(Beginning of Data under study)
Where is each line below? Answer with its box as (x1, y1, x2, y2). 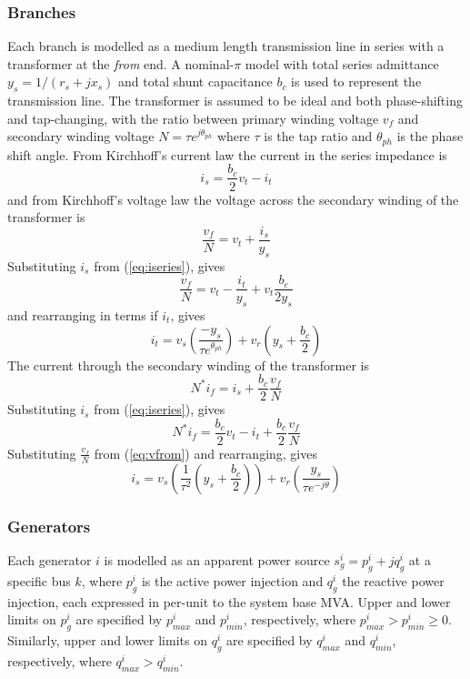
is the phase (396, 127, 464, 146)
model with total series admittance (245, 54, 439, 73)
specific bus (7, 571, 71, 590)
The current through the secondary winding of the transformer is (7, 355, 369, 374)
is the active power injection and (141, 571, 324, 590)
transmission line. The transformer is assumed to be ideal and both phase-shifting (7, 91, 463, 110)
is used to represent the (291, 72, 422, 91)
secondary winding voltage (7, 127, 155, 146)
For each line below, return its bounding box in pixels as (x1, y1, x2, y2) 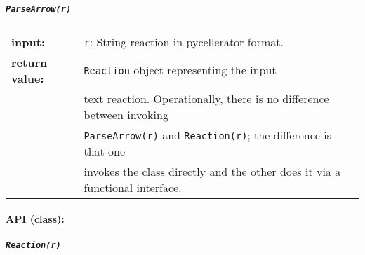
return (11, 53, 48, 70)
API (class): (6, 212, 65, 226)
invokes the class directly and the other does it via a (84, 163, 341, 179)
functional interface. (84, 179, 182, 195)
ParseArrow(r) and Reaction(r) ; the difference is (84, 126, 331, 143)
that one (84, 142, 126, 159)
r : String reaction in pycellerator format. (84, 33, 284, 50)
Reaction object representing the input (84, 62, 277, 78)
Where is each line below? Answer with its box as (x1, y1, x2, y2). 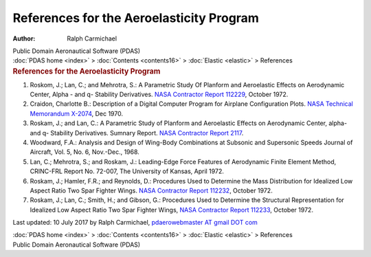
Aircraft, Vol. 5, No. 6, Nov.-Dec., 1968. (30, 148, 140, 156)
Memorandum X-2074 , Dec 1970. (30, 109, 124, 118)
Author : (12, 34, 36, 43)
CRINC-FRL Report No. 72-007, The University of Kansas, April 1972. (30, 167, 225, 175)
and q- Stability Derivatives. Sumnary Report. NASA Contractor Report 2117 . (30, 128, 244, 137)
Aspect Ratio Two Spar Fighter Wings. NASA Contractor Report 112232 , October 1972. (30, 186, 273, 194)
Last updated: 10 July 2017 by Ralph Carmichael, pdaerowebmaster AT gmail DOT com (12, 219, 258, 227)
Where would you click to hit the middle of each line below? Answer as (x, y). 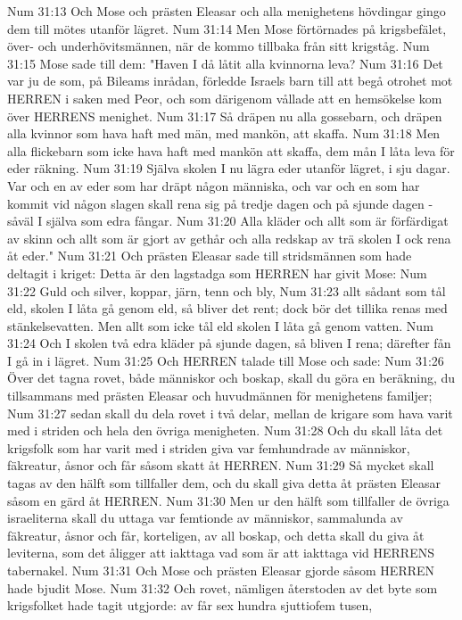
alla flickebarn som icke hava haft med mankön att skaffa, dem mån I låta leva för (231, 150)
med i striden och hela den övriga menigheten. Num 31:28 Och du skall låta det (225, 430)
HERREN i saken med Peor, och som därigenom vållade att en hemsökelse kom (225, 98)
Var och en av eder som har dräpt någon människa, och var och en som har (214, 185)
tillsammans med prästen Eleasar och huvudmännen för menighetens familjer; (220, 396)
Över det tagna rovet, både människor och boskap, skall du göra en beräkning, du (231, 378)
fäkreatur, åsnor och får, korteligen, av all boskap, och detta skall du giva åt (216, 535)
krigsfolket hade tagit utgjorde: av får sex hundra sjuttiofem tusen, (190, 605)
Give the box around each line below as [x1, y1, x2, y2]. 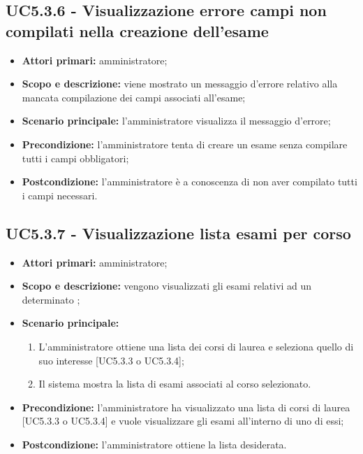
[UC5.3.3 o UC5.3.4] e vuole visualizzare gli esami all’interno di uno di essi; [22, 413, 344, 428]
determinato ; [22, 292, 80, 306]
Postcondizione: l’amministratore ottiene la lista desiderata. [22, 437, 287, 451]
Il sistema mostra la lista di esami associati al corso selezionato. [38, 376, 311, 391]
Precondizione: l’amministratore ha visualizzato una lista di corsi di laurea [22, 399, 350, 414]
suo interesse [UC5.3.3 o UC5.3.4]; [38, 353, 184, 367]
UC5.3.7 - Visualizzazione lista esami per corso [6, 222, 351, 243]
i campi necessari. [22, 187, 98, 202]
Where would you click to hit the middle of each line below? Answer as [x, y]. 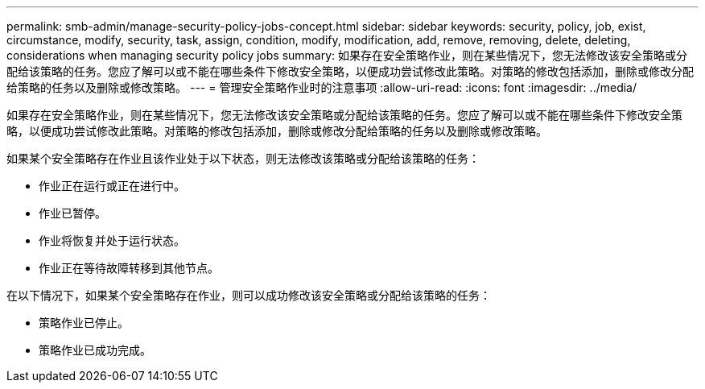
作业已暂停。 [72, 213]
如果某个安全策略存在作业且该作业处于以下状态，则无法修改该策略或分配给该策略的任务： [243, 158]
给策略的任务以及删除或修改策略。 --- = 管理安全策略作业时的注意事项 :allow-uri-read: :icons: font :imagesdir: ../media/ [322, 87]
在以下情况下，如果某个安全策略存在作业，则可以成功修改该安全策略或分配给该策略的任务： [249, 295]
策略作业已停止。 [84, 323]
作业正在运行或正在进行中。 [112, 186]
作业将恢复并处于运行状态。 [112, 240]
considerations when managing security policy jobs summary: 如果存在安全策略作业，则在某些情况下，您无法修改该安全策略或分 [347, 55]
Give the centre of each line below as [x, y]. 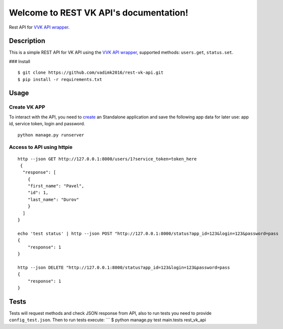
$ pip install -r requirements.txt [60, 79]
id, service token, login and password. [47, 124]
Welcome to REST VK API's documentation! [99, 13]
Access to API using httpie [41, 147]
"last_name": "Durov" [53, 199]
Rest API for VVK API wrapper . [39, 27]
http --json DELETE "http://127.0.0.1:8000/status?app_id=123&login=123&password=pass [124, 267]
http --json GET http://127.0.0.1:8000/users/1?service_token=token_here [107, 159]
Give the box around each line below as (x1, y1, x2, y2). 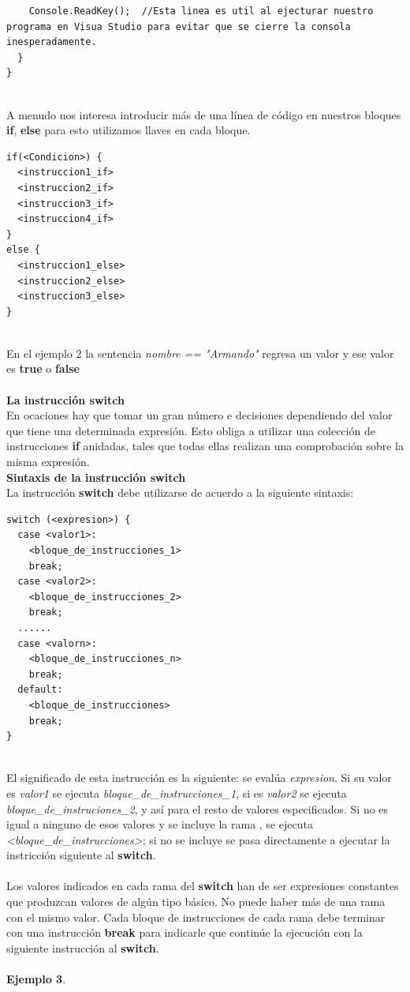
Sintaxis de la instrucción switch (6, 468, 186, 485)
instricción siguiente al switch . (6, 847, 156, 863)
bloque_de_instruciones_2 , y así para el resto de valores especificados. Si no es (6, 800, 389, 817)
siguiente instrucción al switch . (6, 939, 159, 956)
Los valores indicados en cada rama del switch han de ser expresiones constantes (6, 877, 399, 894)
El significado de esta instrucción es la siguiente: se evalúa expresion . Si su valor (6, 769, 392, 786)
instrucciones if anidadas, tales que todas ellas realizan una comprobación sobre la (6, 438, 404, 454)
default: (17, 684, 63, 696)
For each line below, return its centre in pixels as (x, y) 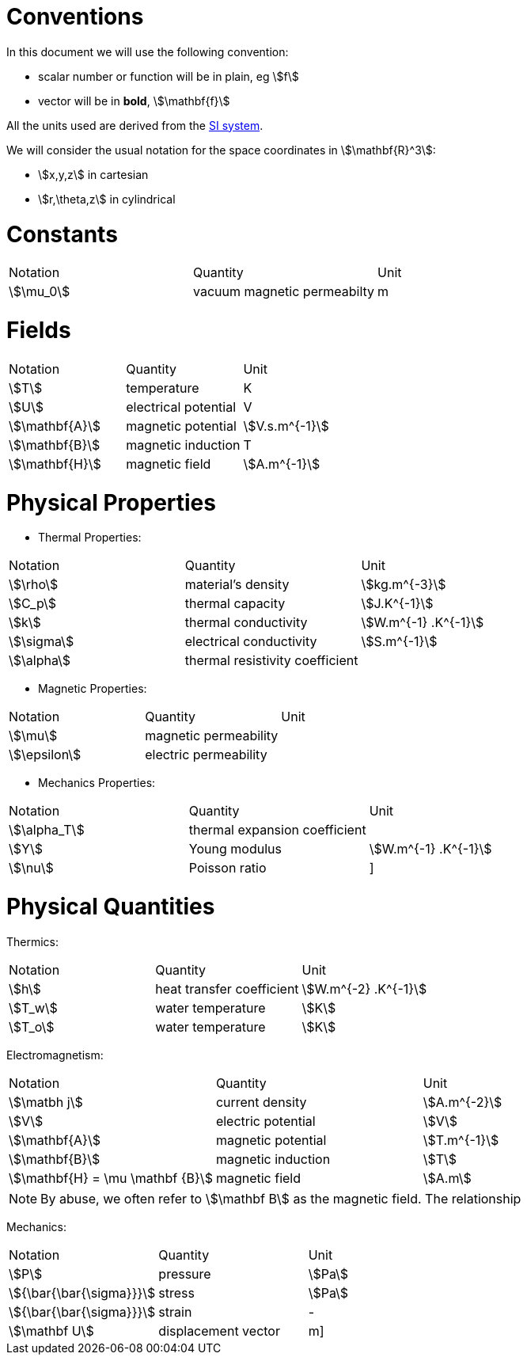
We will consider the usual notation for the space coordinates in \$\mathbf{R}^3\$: (221, 150)
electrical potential (181, 407)
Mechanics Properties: (97, 783)
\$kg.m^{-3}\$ (404, 585)
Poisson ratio (227, 868)
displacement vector (219, 1331)
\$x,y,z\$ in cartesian (93, 174)
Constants (62, 234)
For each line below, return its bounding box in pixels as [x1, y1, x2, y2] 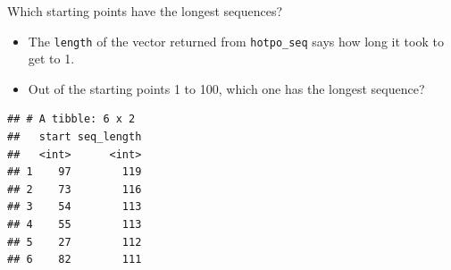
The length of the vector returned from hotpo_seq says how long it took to [28, 31, 444, 50]
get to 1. [28, 49, 75, 68]
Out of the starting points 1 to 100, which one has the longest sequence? [28, 79, 425, 97]
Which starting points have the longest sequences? [7, 2, 283, 20]
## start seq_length [7, 131, 142, 144]
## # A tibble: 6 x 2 [7, 113, 136, 126]
(End of Data under study)
_Requirement:_ Copy out every line from the material above where the string "amministratore" turns up.

_Response to this task:_
Postcondizione: l’amministratore ottiene la lista desiderata. [22, 437, 287, 451]
Precondizione: l’amministratore ha visualizzato una lista di corsi di laurea [22, 399, 350, 414]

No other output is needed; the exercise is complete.